Dataset items
####

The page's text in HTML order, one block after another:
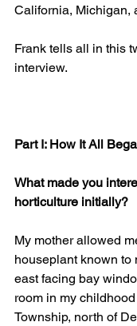
California, Michigan,
Frank tells all in this
interview.
Part I: How It All
What made you
horticulture initially?
My mother allowed
houseplant known to
east facing bay
room in my
Township, north of

####

## WORK TO BE COMPLETED
Word for word, repeat each line of the records, and leave every image out.

## EXERCISE RESULT
The page's text in HTML order, one block after another:
California, Michigan,
Frank tells all in this
interview.
Part I: How It All
What made you
horticulture initially?
My mother allowed
houseplant known to
east facing bay
room in my
Township, north of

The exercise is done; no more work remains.